3. What is the purpose of ATLAS in the OHDSI ecosystem?
ATLAS provides a graphical interface for cohort creation, vocabulary browsing, concept set building, and running evidence-generating studies.
4. What is a Concept Set in ATLAS?
A Concept Set is a reusable collection of standardized medical concepts (conditions, drugs, procedures) used to define cohorts and analyses.
5. How do Cohort Definitions work in ATLAS?
A Cohort Definition specifies a set of criteria to identify patients from observational health data using events and time restrictions.
6. What is the role of the Vocabulary Browser in ATLAS?

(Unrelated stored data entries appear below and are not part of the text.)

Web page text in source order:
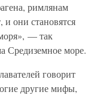
римлянам
они становятся
— так
Средиземное море.
говорит
другие мифы,

The Vocabulary Browser allows users to search and explore standardized medical terminologies such as SNOMED, RxNorm, ICD, CPT, and LOINC.
7. What database backends are used for ATLAS?

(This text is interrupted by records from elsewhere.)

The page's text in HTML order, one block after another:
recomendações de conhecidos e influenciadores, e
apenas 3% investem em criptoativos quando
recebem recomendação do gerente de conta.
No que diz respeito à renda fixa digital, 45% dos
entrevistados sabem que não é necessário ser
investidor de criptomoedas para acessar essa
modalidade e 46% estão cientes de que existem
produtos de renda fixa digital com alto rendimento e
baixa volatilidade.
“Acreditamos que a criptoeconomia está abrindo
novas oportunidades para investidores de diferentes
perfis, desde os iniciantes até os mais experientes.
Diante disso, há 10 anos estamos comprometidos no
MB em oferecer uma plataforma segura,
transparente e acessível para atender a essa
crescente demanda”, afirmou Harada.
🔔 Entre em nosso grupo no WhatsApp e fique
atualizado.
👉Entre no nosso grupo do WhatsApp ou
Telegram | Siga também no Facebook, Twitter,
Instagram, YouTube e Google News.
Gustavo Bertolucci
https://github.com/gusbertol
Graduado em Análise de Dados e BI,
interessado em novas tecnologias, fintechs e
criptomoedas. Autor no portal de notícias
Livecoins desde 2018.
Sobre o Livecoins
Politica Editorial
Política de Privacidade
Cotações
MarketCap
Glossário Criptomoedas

ATLAS works with OMOP CDM-compatible databases like PostgreSQL, SQL Server, Oracle, and Redshift.
8. What is Achilles in OHDSI?
Achilles is a tool used for automated quality assessment, data summarization, and overview reporting of OMOP CDM datasets.

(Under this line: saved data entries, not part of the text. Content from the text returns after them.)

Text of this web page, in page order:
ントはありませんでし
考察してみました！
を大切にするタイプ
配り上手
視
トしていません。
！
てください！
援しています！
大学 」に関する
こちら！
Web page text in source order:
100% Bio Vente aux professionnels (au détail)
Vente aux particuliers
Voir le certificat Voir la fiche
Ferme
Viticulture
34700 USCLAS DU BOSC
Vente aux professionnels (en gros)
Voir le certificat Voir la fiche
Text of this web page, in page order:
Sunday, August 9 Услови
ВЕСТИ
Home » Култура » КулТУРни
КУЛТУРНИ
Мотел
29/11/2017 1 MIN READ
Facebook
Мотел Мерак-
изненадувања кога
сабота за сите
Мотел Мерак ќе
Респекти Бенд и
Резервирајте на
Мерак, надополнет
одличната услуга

9. What is WebAPI in OHDSI?
WebAPI connects ATLAS to backend databases, enabling cohort execution, vocabulary queries, and result retrieval.
10. What are Cohort Pathways?
Cohort Pathways show the order in which patients experience clinical events, helping analyze treatment sequences or disease progression.
11. What are Characterization Reports in ATLAS?
Characterization Reports summarize attributes of cohorts such as demographics, medication use, comorbidities, and event frequencies.
12. What is a Population-Level Effect Estimation Study?
It estimates causal relationships by comparing outcomes between exposed and unexposed patient cohorts using observational data.
13. What are Patient-Level Prediction Models?
These models use machine learning to predict patient outcomes, such as risk of hospitalization or disease progression.
14. How does ATLAS support reproducible research?
ATLAS ensures that cohort definitions, concept sets, and analyses are stored in standardized formats for re-use and cross-database study replication.
15. Can ATLAS be deployed locally?
Yes, ATLAS can be deployed on local servers using WebAPI with security configurations and CDM-compliant databases.
16. What is the ETL process in OHDSI?
The ETL (Extract, Transform, Load) process converts source healthcare data into the OMOP CDM while mapping vocabulary codes to standardized terminologies.
17. What security features does ATLAS support?
ATLAS supports authentication, authorization roles, and customizable user access policies when configured with security frameworks.
18. What programming languages are commonly used with OHDSI tools?
R and SQL are widely used for running analyses, generating reports, and interacting with study packages.
19. How does OHDSI ensure data privacy?
OHDSI uses a federated research model where institutions run studies locally and only share summary-level results, not patient-level data.
20. What skills are needed to work effectively with ATLAS?
Knowledge of medical vocabularies, observational study design, SQL, OMOP CDM structure, and basic epidemiology.